The only way out of this trap is a brutal reset of valuations. Firms must admit that a mid-market ERP provider from 2014 is not worth 12x revenue in 2026. They must reinvest in the product or accept that the business is in terminal decline. Some firms are already doing this, quietly marking down assets and focusing on operational turnarounds rather than financial engineering. But they are the minority.
The rest are waiting for interest rates to drop back to zero so the party can start again. They are waiting for a miracle that isn't coming. The software industry is moving too fast for these debt-laden structures to keep up. Artificial intelligence is already threatening to automate the very functions that many of these legacy software companies provide. When a $20-a-month AI tool can do what a $100,000-a-year legacy suite does, the "moat" of high switching costs disappears.

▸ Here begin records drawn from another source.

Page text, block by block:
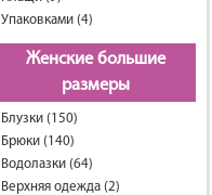
Упаковками (4)
Женские большие
размеры
Блузки (150)
Брюки (140)
Водолазки (64)
Верхняя одежда (2)
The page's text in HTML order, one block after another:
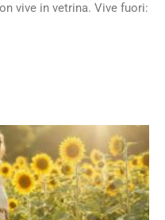
vive in vetrina. Vive fuori:
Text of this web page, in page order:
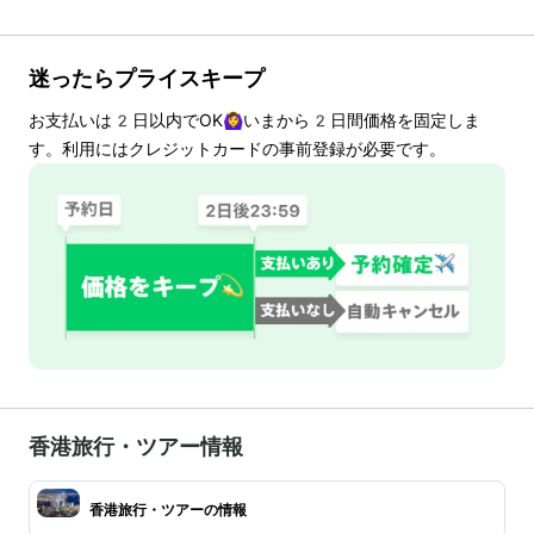
迷ったらプライスキープ
お支払いは 2 日以内でOK🙆‍♀️いまから 2 日間価格を固定しま
す。利用にはクレジットカードの事前登録が必要です。
香港旅行・ツアー情報
香港旅行・ツアーの情報
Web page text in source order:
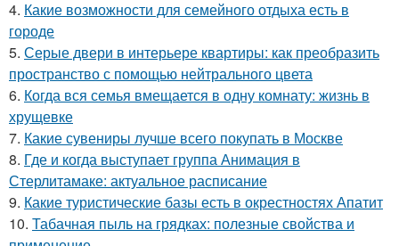
4. Какие возможности для семейного отдыха есть в
городе
5. Серые двери в интерьере квартиры: как преобразить
пространство с помощью нейтрального цвета
6. Когда вся семья вмещается в одну комнату: жизнь в
хрущевке
7. Какие сувениры лучше всего покупать в Москве
8. Где и когда выступает группа Анимация в
Стерлитамаке: актуальное расписание
9. Какие туристические базы есть в окрестностях Апатит
10. Табачная пыль на грядках: полезные свойства и
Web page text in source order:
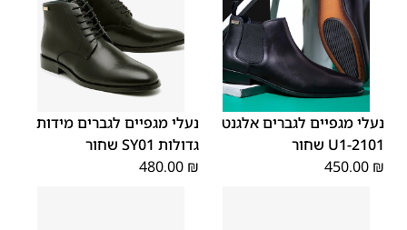
39
42
43
44
45
46
נעלי מגפיים לגברים אלגנט
2101-U1 שחור
450.00 ₪
נעלי מגפיים לגברים מידות
גדולות SY01 שחור
480.00 ₪
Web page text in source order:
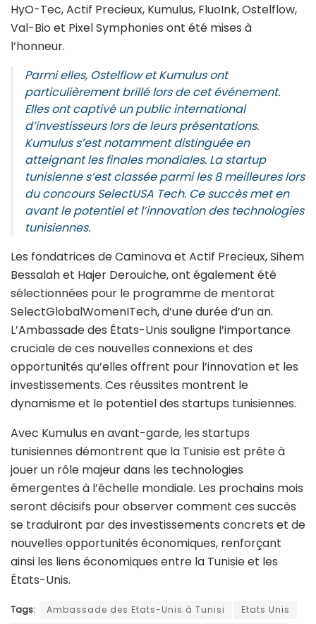
HyO-Tec, Actif Precieux, Kumulus, FluoInk, Ostelflow,
Val-Bio et Pixel Symphonies ont été mises à
l’honneur.
Parmi elles, Ostelflow et Kumulus ont
particulièrement brillé lors de cet événement.
Elles ont captivé un public international
d’investisseurs lors de leurs présentations.
Kumulus s’est notamment distinguée en
atteignant les finales mondiales. La startup
tunisienne s’est classée parmi les 8 meilleures lors
du concours SelectUSA Tech. Ce succès met en
avant le potentiel et l’innovation des technologies
tunisiennes.
Les fondatrices de Caminova et Actif Precieux, Sihem
Bessalah et Hajer Derouiche, ont également été
sélectionnées pour le programme de mentorat
SelectGlobalWomenITech, d’une durée d’un an.
L’Ambassade des États-Unis souligne l’importance
cruciale de ces nouvelles connexions et des
opportunités qu’elles offrent pour l’innovation et les
investissements. Ces réussites montrent le
dynamisme et le potentiel des startups tunisiennes.
Avec Kumulus en avant-garde, les startups
tunisiennes démontrent que la Tunisie est prête à
jouer un rôle majeur dans les technologies
émergentes à l’échelle mondiale. Les prochains mois
seront décisifs pour observer comment ces succès
se traduiront par des investissements concrets et de
nouvelles opportunités économiques, renforçant
ainsi les liens économiques entre la Tunisie et les
États-Unis.
Tags: Ambassade des Etats-Unis à Tunisi
Etats Unis
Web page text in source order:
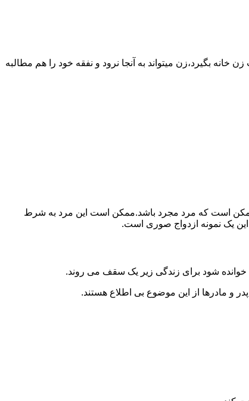
بگیرد،زن میتواند به آنجا نرود و نفقه خود را هم مطالبه
ممکن است که مرد مجرد باشد.ممکن است این مرد به شرط
یک نمونه ازدواج صوری است.
شود برای زندگی زیر یک سقف می روند.
و مادرها از این موضوع بی اطلاع هستند.
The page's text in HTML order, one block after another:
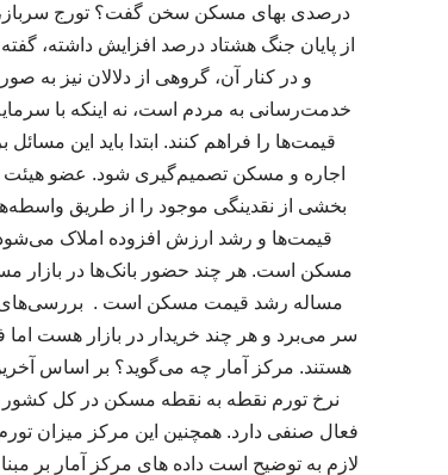
درصدی بهای مسکن سخن گفت؟ تورج سرباز،
از پایان جنگ هشتاد درصد افزایش داشته،
و در کنار آن، گروهی از دلالان نیز به
خدمت‌رسانی به مردم است، نه اینکه با
قیمت‌ها را فراهم کنند. ابتدا باید این
اجاره و مسکن تصمیم‌گیری شود. عضو هیئت
بخشی از نقدینگی موجود را از طریق
قیمت‌ها و رشد ارزش افزوده املاک می‌شود؛
مسکن است. هر چند حضور بانک‌ها در بازار
مساله رشد قیمت مسکن است . بررسی‌های
سر می‌برد و هر چند خریدار در بازار هست
هستند. مرکز آمار چه می‌گوید؟ بر اساس
لازم به توضیح است داده های مرکز آمار بر
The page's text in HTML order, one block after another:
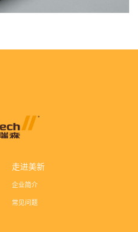
走进美新
企业简介
常见问题
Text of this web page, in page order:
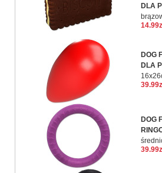
DLA
DOG
DLA
DOG
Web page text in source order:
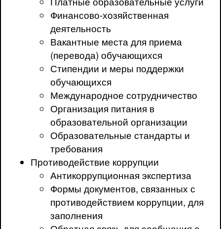
Финансово-хозяйственная
деятельность
Вакантные места для приема
(перевода) обучающихся
Стипендии и меры поддержки
обучающихся
Международное сотрудничество
Организация питания в
образовательной организации
Образовательные стандарты и
требования
Противодействие коррупции
Антикоррупционная экспертиза
Формы документов, связанных с
противодействием коррупции, для
заполнения
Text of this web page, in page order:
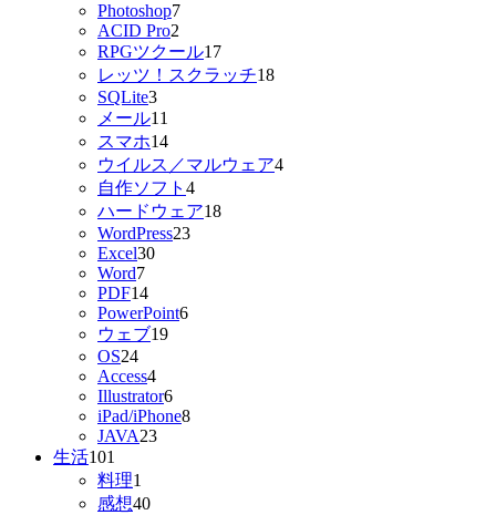
Photoshop7
ACID Pro2
RPGツクール17
レッツ！スクラッチ18
SQLite3
メール11
スマホ14
ウイルス／マルウェア4
自作ソフト 4
ハードウェア18
WordPress23
Excel30
Word7
PDF14
PowerPoint6
ウェブ19
OS24
Access4
Illustrator6
iPad/iPhone8
JAVA23
生活101
料理1
感想40
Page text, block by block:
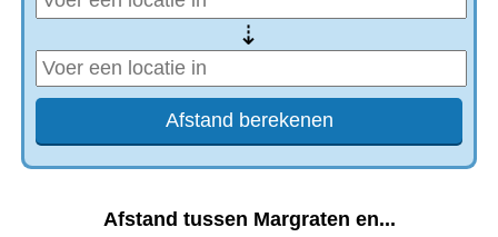
⇢
Afstand tussen Margraten en...
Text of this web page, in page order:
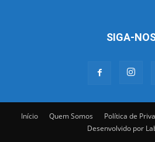
SIGA-
Início Quem Somos Política de
Desenvolvido por
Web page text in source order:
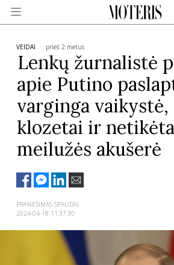
VEIDAI
MONARCHIJA
MADA
GROŽIS
VEIDAI prieš 2 metus
Lenkų žurnalistė
apie Putino
varginga
klozetai ir
meilužės akušerė
PRANEŠIMAS SPAUDAI
2024-04-18 11:37:30
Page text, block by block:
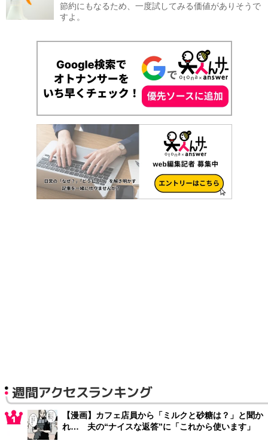
節約にもなるため、一度試してみる価値がありそうで
すよ。
週間アクセスランキング
【漫画】カフェ店員から「ミルクと砂糖は？」と聞か
れ… 夫の“ナイスな返答”に「これから使います」
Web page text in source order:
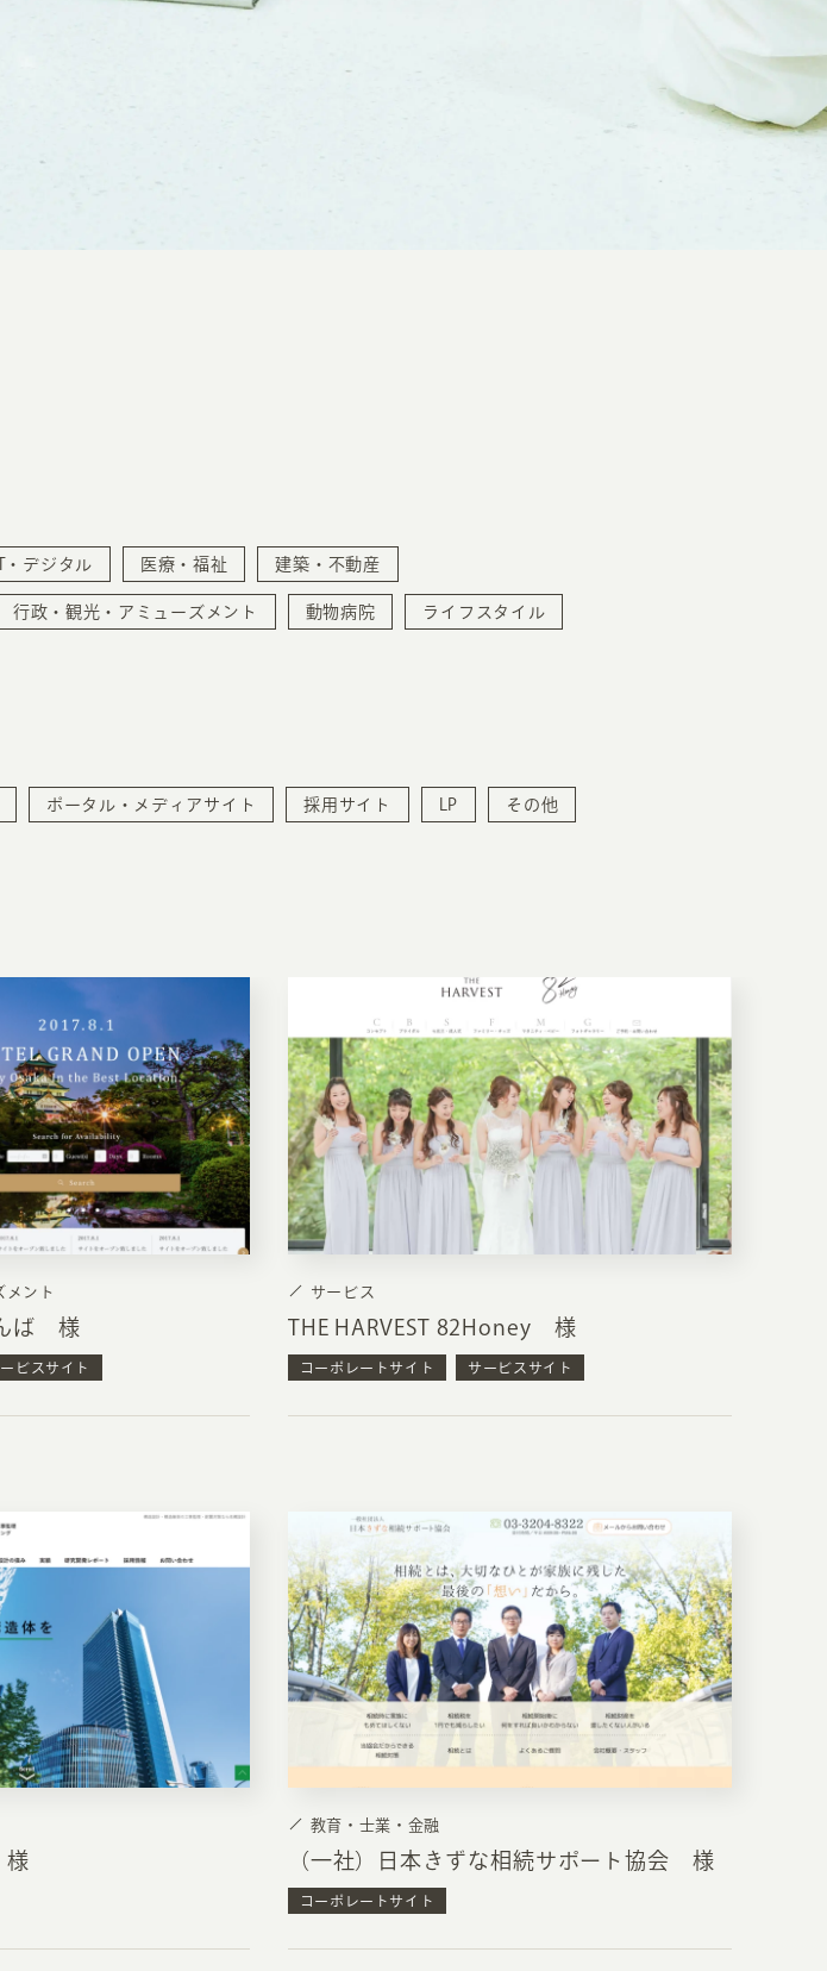
の重要性
の流れ
クライアント専属チームによる戦略会議
WEB専門のライターがすべての原稿を執筆
コンバージョン率・UI/UXを高めるデザイン
最新かつ正しい方法のSEO対策
あらゆる閲覧環境を想定したレスポンシブデザイン
MARKETING
検索順位を安定的に伸ばす内部SEO対策
IT・デジタル 医療・福祉 建築・不動産
行政・観光・アミューズメント 動物病院 ライフスタイル
ポータル・メディアサイト 採用サイト LP その他
メント
ば 様
ビスサイト
サービス
THE HARVEST 82Honey 様
コーポレートサイト サービスサイト
様
教育・士業・金融
（一社）日本きずな相続サポート協会 様
コーポレートサイト
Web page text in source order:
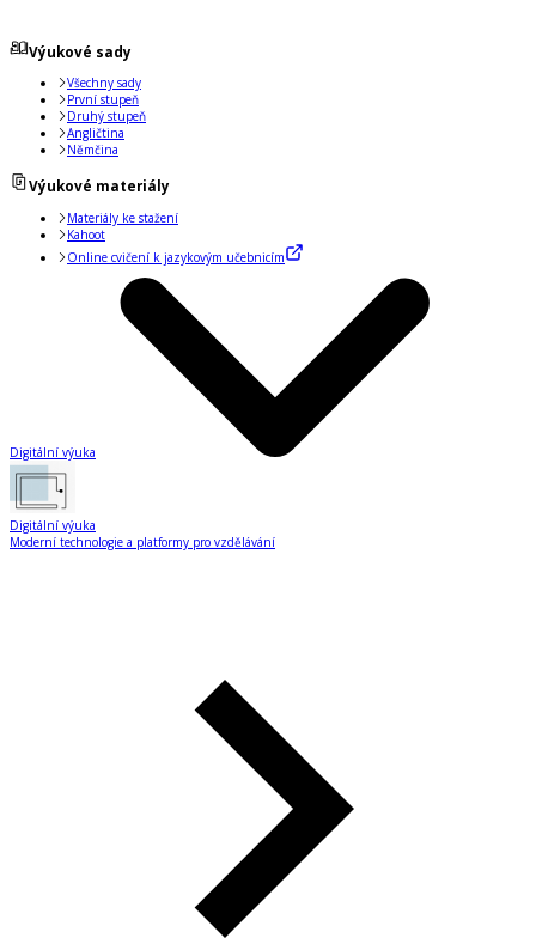
Výukové sady
Všechny sady
První stupeň
Druhý stupeň
Angličtina
Němčina
Výukové materiály
Materiály ke stažení
Kahoot
Online cvičení k jazykovým učebnicím
Digitální výuka
Digitální výuka
Moderní technologie a platformy pro vzdělávání

Watch the secondary market. When you see a mega-fund selling its prize software asset to its own "Strategic Partners" fund, don't look at it as a sign of strength. Look at it as a white flag. They couldn't find anyone else to take the risk. They are doubling down on a losing hand, hoping the LPs don't look too closely at the cards.
Stop looking at the reported Internal Rate of Return (IRR) and start looking at Distributed to Paid-In Capital (DPI). The former is a promise; the latter is actual cash in the bank. In the world of PE-owned software, the gap between those two numbers has never been wider.